Pastimes: Enjoying the fear

by
29 November 2007

by Michael Tickner

Master of suspense: Alfred Hitchcock

Master of suspense: Alfred Hitchcock

I DO LIKE a good, scary film. Not those drenched in blood and gore. I like to be kept pleasantly on the edge of my seat. I want a gripping tale, excitingly told, and the master of this is definitely Alfred Hitchcock.

The perfect Hitchcock film has a first-class story with plenty of suspense, lashings of style, and the odd dash of humour. From a young age, I loved being quietly terrified as I sat entranced by these films.

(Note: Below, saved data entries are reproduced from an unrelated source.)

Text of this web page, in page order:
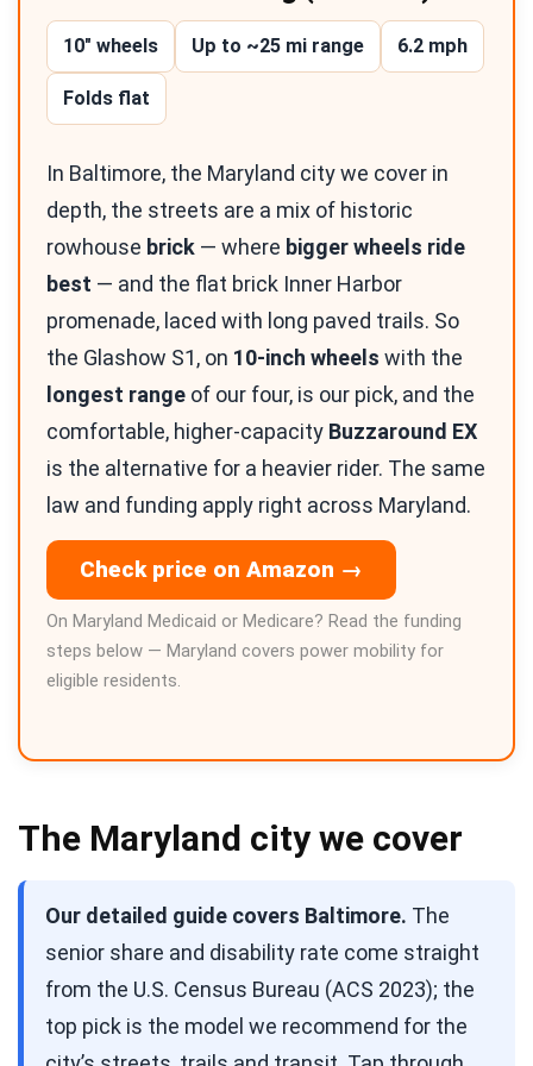
10″ wheels Up to ~25 mi range 6.2 mph
Folds flat
In Baltimore, the Maryland city we cover in
depth, the streets are a mix of historic
rowhouse brick — where bigger wheels ride
best — and the flat brick Inner Harbor
promenade, laced with long paved trails. So
the Glashow S1, on 10-inch wheels with the
longest range of our four, is our pick, and the
comfortable, higher-capacity Buzzaround EX
is the alternative for a heavier rider. The same
law and funding apply right across Maryland.
Check price on Amazon →
On Maryland Medicaid or Medicare? Read the funding
steps below — Maryland covers power mobility for
eligible residents.
The Maryland city we cover
Our detailed guide covers Baltimore. The
senior share and disability rate come straight
from the U.S. Census Bureau (ACS 2023); the
top pick is the model we recommend for the
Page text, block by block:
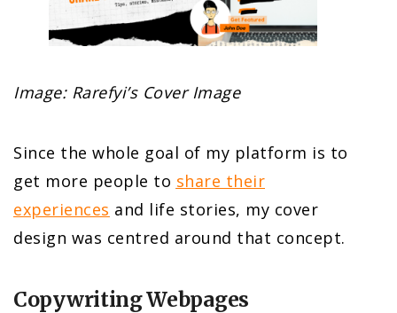
Image: Rarefyi’s Cover Image
Since the whole goal of my platform is to
get more people to share their
experiences and life stories, my cover
design was centred around that concept.
Copywriting Webpages
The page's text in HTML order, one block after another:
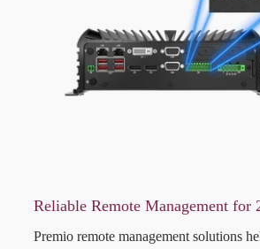
Reliable Remote Management for
Premio remote management solutions
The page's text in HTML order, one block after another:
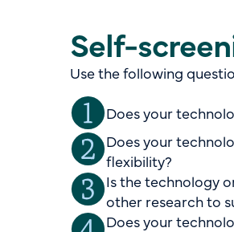
Self-
Use the following
Does your
Does your
flexibility?
Is the technology
other research to
Does your
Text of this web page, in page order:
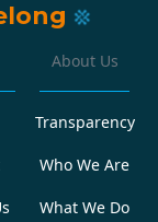
About Us
Transparency
Who We Are
What We Do
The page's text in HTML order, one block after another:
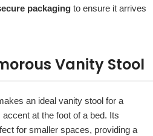
packaging to ensure it arrives
Vanity Stool
an ideal vanity stool for a
at the foot of a bed. Its
for smaller spaces, providing a
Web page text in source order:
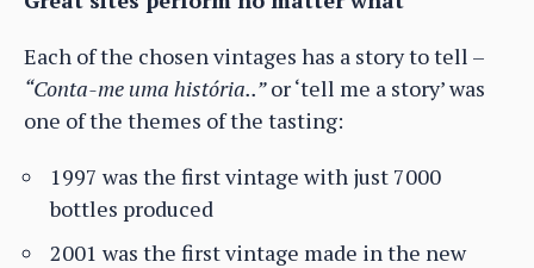
Each of the chosen vintages has a story to tell –
“Conta-me uma história..”or ‘tell me a story’ was
one of the themes of the tasting:
1997 was the first vintage with just 7000
bottles produced
2001 was the first vintage made in the new
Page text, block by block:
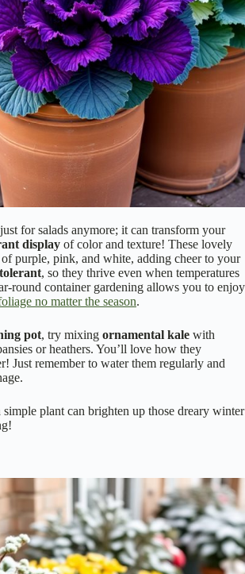
for salads anymore; it can transform your
display of color and texture! These lovely
of purple, pink, and white, adding cheer to your
, so they thrive even when temperatures
round container gardening allows you to enjoy
no matter the season.
pot, try mixing ornamental kale with
or heathers. You’ll love how they
Just remember to water them regularly and
simple plant can brighten up those dreary winter
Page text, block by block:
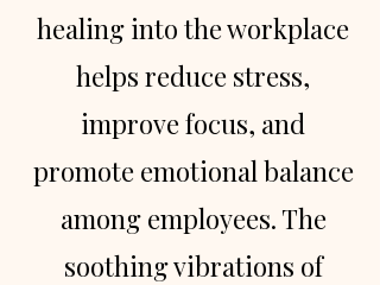
healing into the workplace
helps reduce stress,
improve focus, and
promote emotional balance
among employees. The
soothing vibrations of

They usually tell of an ordinary person who starts off going quietly about his or her business, then suddenly is on a rollercoaster ride. No one portrays this more brilliantly than James Stewart. In several Hitchcock films, he plays a man who becomes increasingly confused by the situations he finds himself in.

At the other end of the scale is Cary Grant. He also finds himself at the centre of something unsettling, but there is a hint of suspicion about him. He is always impeccably dressed, even when, as in North By Northwest, he is clambering across the stony faces of Mount Rushmore.

Often, there is a plot device concerning some stolen papers or a missing person which seems to be the centre of the story, but is just an excuse to send the hero on a dangerous journey. Hitchcock called this device the “MacGuffin”.

The 39 Steps has Robert Donat fleeing from a murder he did not commit. But it is his adventures and relationship with Madeleine Carroll that we really care about. In The Lady Vanishes, Margaret Lockwood is frantically searching for a genteel old lady who mysteriously disappears on a train. But it is her friendship with the only other person who believes her, played by Michael Redgrave, which interests us.

I would be hard-pressed to name my favourite Hitchcock film, but I have a soft spot for Rebecca. It has one of the most chillingly malevolent characters ever to appear in a film — Mrs Danvers, the housekeeper at Manderley, brilliantly played by Judith Anderson.

I love the glamour of Rear Window, and To Catch A Thief — Grace Kelly, in a parade of chic outfits, set against a backdrop of the French Riviera.

Kelly was just one in a long line of ice-cool blondes who starred in these films. Others included Kim Novak, Eva Marie Saint, and Tippi Hedren. One of the most iconic scenes in The Birds must be Hedren sitting outside a school as flocks of birds gather menacingly on a climbing frame to the sound of children singing.

The music for these films is just as important as the story. Bernard Herrmann composed some wonderfully evocative scores — the music for Psycho is almost as frightening as the film itself.

I can watch these films over and over again. For me, they are classics and never seem to lose their sparkle.